このように、どの項目も特に明確な結論が出ているわけではないのだが、個々のデータは面白いし、著者なりの感想も興味深い。社会現象としての地下アイドルについて知りたい方にはおすすめしたい1冊である。


地下アイドルのライフサイクル

ところで、著者の姫乃たま氏は執筆活動が増えるなど、自分自身が定義した「地下アイドル」から外れてきたことで、「地下アイドル」の看板を下ろすことにしたそうだ。平成最後の日2019年4月30日に「パノラマ街道まっしぐら」と題したライブでアイドル最後の日を迎える。「アイドル」に明確な定義はなく、誰でも「アイドル」を名乗れるように、いつでもアイドルの看板を下ろせるのだ。

平成最後の日になったのは偶然らしいが、地下アイドルの台頭が平成元年あたりからで、今年は特にアイドルの解散や引退が多い。結果的に実に象徴的なイベントとなった。

地下アイドルの先は、メジャーアイドルに進む人や、衣装制作やプロデュース業務に関わる人などさまざまだが、姫乃たまに関しては現状通りで、単なる看板のかけかえだという。
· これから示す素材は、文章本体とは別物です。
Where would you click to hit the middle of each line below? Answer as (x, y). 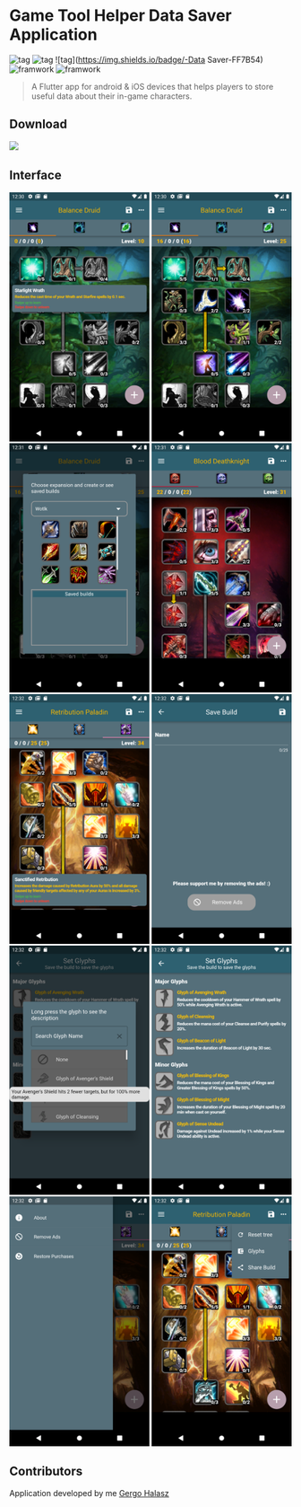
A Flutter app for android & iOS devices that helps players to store (152, 86)
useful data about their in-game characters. (112, 96)
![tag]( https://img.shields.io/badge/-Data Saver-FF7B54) (159, 59)
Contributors (46, 1472)
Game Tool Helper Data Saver (120, 16)
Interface (35, 176)
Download (38, 124)
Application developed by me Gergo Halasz (90, 1493)
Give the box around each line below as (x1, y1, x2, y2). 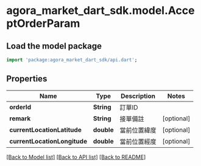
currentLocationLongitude (9, 137, 87, 145)
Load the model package (6, 41, 102, 51)
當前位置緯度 (119, 126, 157, 134)
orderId (9, 103, 32, 111)
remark (9, 114, 31, 122)
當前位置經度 (119, 137, 157, 146)
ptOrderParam (6, 16, 80, 30)
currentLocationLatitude (9, 125, 82, 134)
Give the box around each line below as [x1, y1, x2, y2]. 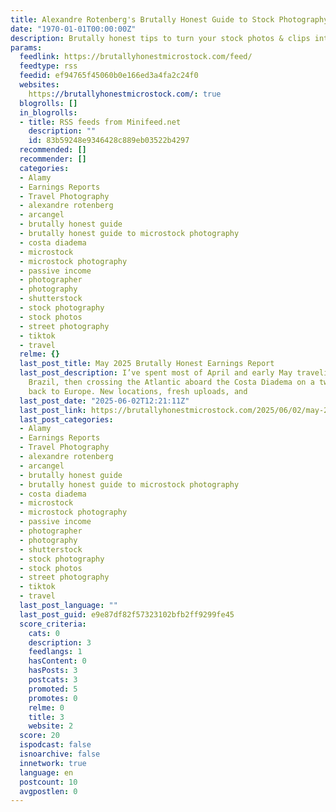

だったら何もしなくてもいいと思うのだが、本人的にはそういうものでもないらしい。

地下アイドルの看板を下ろすことについては、彼女がNoteに書いた記事「2018年8月18日 パノラマ街道まっしぐら(地下アイドル卒業と記念公演のお知らせ)」が面白い。これを読むと、以前書いた記事「ストーカー犯罪はアイドルだけではなく、あなたにも起きるかもしれない」で紹介した彼女の発言が、どれだけ大きな覚悟で行われたのかが分かる。このNote、引退宣言としては名文だと思うのだが、多くの誤解も招いているらしい。人に思いを伝えるのは難しいものだ。